The council announced three weeks ago that Mr McNamara’s building firm and its partner, Castlethorn, had pulled out of an agreement to build five new housing schemes to replace existing local authority apartment blocks.
Mr McNamara, and his business, Michael McNamara and Company, subsequently said that they did not withdraw from the schemes. They said there were problems reaching agreement because the council had changed regulations concerning apartment size and energy use midway through the process.
At the weekend, Mr McNamara wrote to assistant city manager Ciarán McNamara (no relation) saying that the building company “will not stand in the way” if the council opens talks with rival bidders on two of the projects, St Michael’s and Dominic Street.
However, he adds that the council should undertake to apply exactly the same terms to the next bidder as it did to the McNamara group and its partner.
He wrote the letters in response to two from the assistant city manager acknowledging that the authority and the builder were unable to reach an agreement that would allow them to proceed with both projects.
They state that unless McNamara comes up with a “meaningful proposal” by 5pm next Wednesday, the council would approach rival bidders.
Mr McNamara replied with two letters, one on behalf of Michael McNamara, which was working on Dominick Street, the second for a subsidiary, Trimera Ltd, which was dealing with St Michael’s.
Both state that the decision to withdraw from talks with his companies and move to the next bidder is “entirely for Dublin City Council”. They point out that both companies met all deadlines set by Dublin City Council to submit designs, change those designs, makes presentations to interested parties and carry out a range of other tasks.
Mr McNamara’s companies were the “preferred bidders” on both projects.

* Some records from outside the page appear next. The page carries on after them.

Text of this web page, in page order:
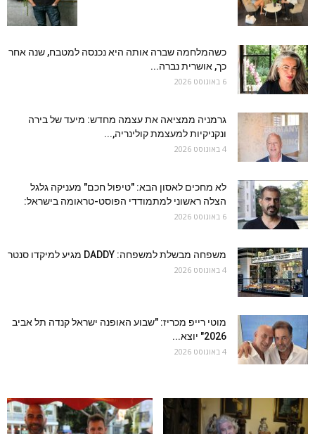
כשהמלחמה שברה אותה היא נכנסה למטבח, שנה אחר
כך, אושרית נברה...
6 באוגוסט 2026
גרמניה ממציאה את עצמה מחדש: מיעד של בירה
ונקניקיות למעצמת קולינריה,...
4 באוגוסט 2026
לא מחכים לאסון הבא: "טיפול חכם" מעניקה גלגל
הצלה ראשוני למתמודדי הפוסט-טראומה בישראל:
6 באוגוסט 2026
משפחה מבשלת למשפחה: DADDY מגיע למיקדו סנטר
4 באוגוסט 2026
מוטי רייפ מכריז: "שבוע האופנה ישראל קנדה תל אביב
2026" יוצא...
4 באוגוסט 2026
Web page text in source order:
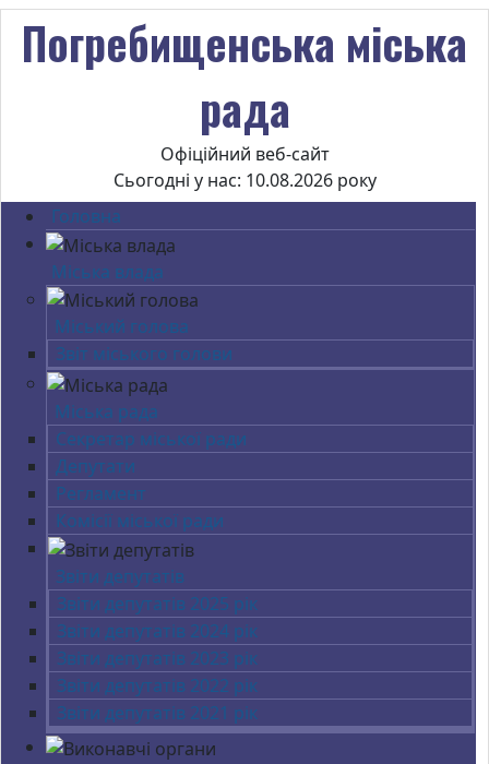
Погребищенська міська
рада
Офіційний веб-сайт
Сьогодні у нас: 10.08.2026 року
Головна
Міська влада
Міський голова
Звіт міського голови
Міська рада
Секретар міської ради
Депутати
Регламент
Комісії міської ради
Звіти депутатів
Звіти депутатів 2025 рік
Звіти депутатів 2024 рік
Звіти депутатів 2023 рік
Звіти депутатів 2022 рік
Звіти депутатів 2021 рік
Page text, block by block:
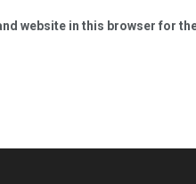
website in this browser for
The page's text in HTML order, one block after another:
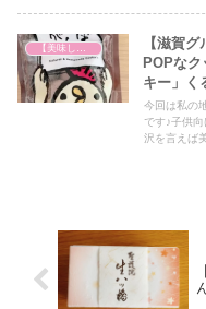
【美味しいは正義】
【滋賀
POPな
キー」く
今回は私の
です♪子供
沢を言えば
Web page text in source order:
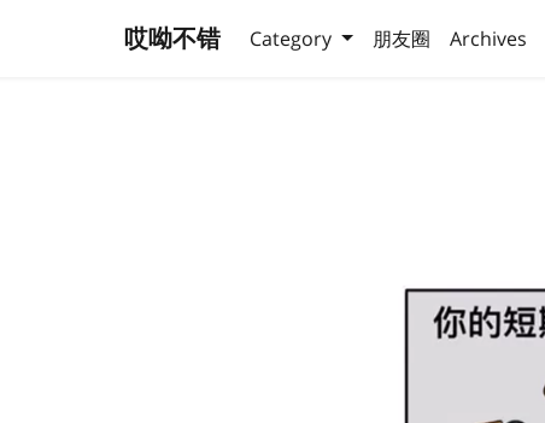
哎呦不错 Category 朋友圈 Archives
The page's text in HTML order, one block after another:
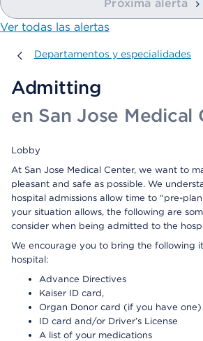
Próxima alerta
Ver todas las alertas
Departamentos y especialidades
Departamentos y especialidades
Admitting
en San Jose Medical
Lobby
At San Jose Medical Center, we want to
pleasant and safe as possible. We
hospital admissions allow time to “pre-
your situation allows, the following are
consider when being admitted to the
We encourage you to bring the following
hospital:
Advance Directives
Kaiser ID card,
Organ Donor card (if you have one)
ID card and/or Driver’s License
A list of your medications

This meant that no actual agreement was in place, but instead that the council chose to open negotiations with the group on the basis of the proposals it made when the local authority put the projects out to tender.
All five projects are public-private partnerships. Under these agreements, the developers involved get a portion of the new homes they build in return for constructing the scheme as a whole.
The total number of new homes involved in the five projects is 1,800. Mr McNamara’s companies would have kept about 800 of these to sell on the open market.
The other schemes are Infirmary Road, O’Devaney Gardens and the Convent Grounds on Seán MacDermott Street. It is not clear who the other bidders on the two projects were, as a number of groups, including one led by Pierse Construction, tendered for them.